• **Your instructions**
Return, word for word, the line that contains "You may use" and every line after it through the end of the records.
►
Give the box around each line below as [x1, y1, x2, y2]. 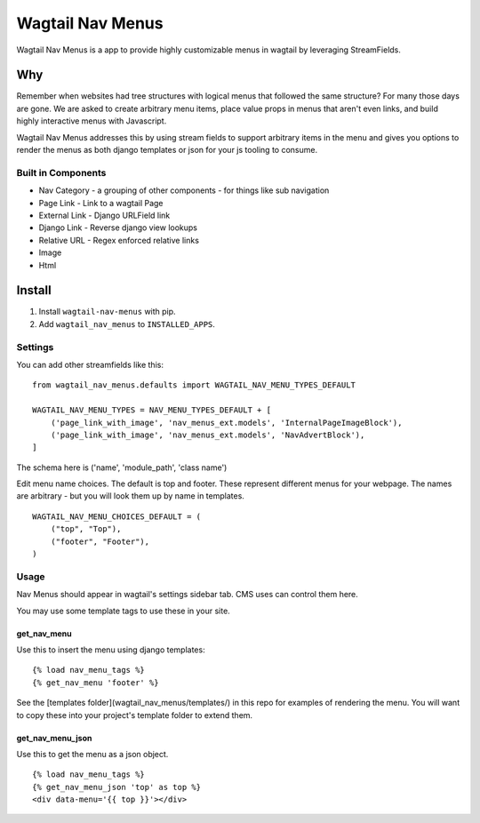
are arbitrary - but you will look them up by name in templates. [16, 491, 244, 501]
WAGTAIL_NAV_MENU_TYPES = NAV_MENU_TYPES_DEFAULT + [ [32, 405, 271, 415]
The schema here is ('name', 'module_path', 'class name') [16, 462, 228, 473]
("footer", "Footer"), [50, 536, 150, 547]
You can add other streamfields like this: [16, 359, 164, 370]
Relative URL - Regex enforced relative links [38, 235, 200, 245]
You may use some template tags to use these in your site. [16, 605, 230, 616]
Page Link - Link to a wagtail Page [38, 197, 164, 208]
◄
• **Expected output**
You may use some template tags to use these in your site. [16, 605, 230, 616]
Page Link - Link to a wagtail Page [38, 197, 164, 208]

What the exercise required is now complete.